Стоит ли говорить, что при таком настроении дуэль закончилась благополучно — выстрелами в воздух. Все участники сцены по приглашению дуэлянтов отправились в ресторан отпраздновать заключенное примирение.

Итогом происшедшего, наверно, больше всех остался доволен Дуров: он любил, когда о нем упоминали в печати.

Новые времена

Звезды не боятся, что их примут за светлячков.

Поговорка

Начало XX столетия… Современники говорят с гордостью: «Наш век — век пара и электричества».

Паровая машина и электричество свершают победный переворот в жизни. Лапотная Россия меняет свой облик. Стальные пути пересекают степи и тайгу Сибири. «Чугунка» пробирается все дальше и дальше, в самую глухомань. В городах появился трамвай.
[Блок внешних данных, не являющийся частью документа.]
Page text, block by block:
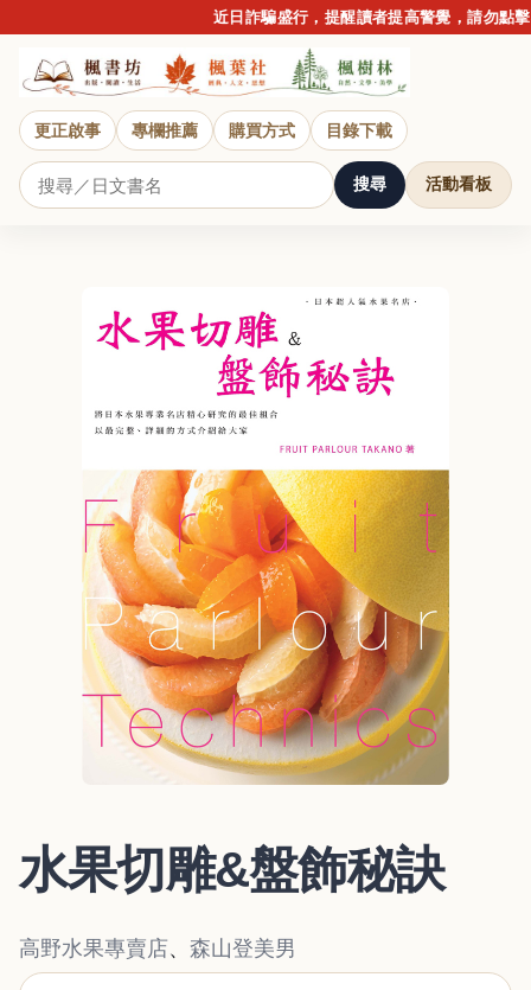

Могучие паровые молоты и прессы заменяют ручной труд, электромоторы движут станки на заводах и фабриках. И локомобили уже не большая редкость в сельском хозяйстве.

Покорный ветрам, романтический парусный флот уступает место многотоннажным пароходам. Даже недоступный воздушный океан начинает подчиняться людям. Наполненные водородом дирижабли поднимаются в небо, и вовсе невероятное: аэропланы — аппараты тяжелее воздуха — уже не секунды, а долгие минуты летают над землей.

Перемены и в домах обывателей. Давний символ домашнего уюта — керосиновая лампа под абажуром — кажется нелепым анахронизмом; электросветильники заменяют уже и уличные газовые фонари.

Век электричества чувствуется и в искусстве. Зародился новый вид искусства — живая фотография, — которому оптимисты предсказывают великое будущее. Заведения, где демонстрируют это новое чудо, — биоскопы и синематографы — повсюду растут как грибы.

Новые веяния коснулись и цирка. И тут многое изменяется, отдает дань ставшему крылатым магическому слову — «модерн».

Меркнет державшаяся в веках слава конного цирка. И даже в лучших цирках заметно пустеют стойла в конюшнях. Лишь по традиции и для большей парадности открывается представление конным выездом. Однако и этот номер модернизировался.

От Гаэтано Чинизелли его сын Сципионе Чинизелли унаследовал титул директора. Но на афишах красуется еще имя «госпожи директор» Лиццие Чинизелли. Роль ее в цирке значительнее, чем у мужа, она задает тон всему делу. На то есть особые причины…

Помпезный выезд «госпожи директор» начинает представление. Это целый спектакль. Во фраке, в шелковом цилиндре Сципионе Чинизелли выходит на манеж сквозь шпалеры выстроившихся униформистов. Шпрехшталмейстер почтительно подает ему шамберьер, украшенный ручкой из слоновой кости.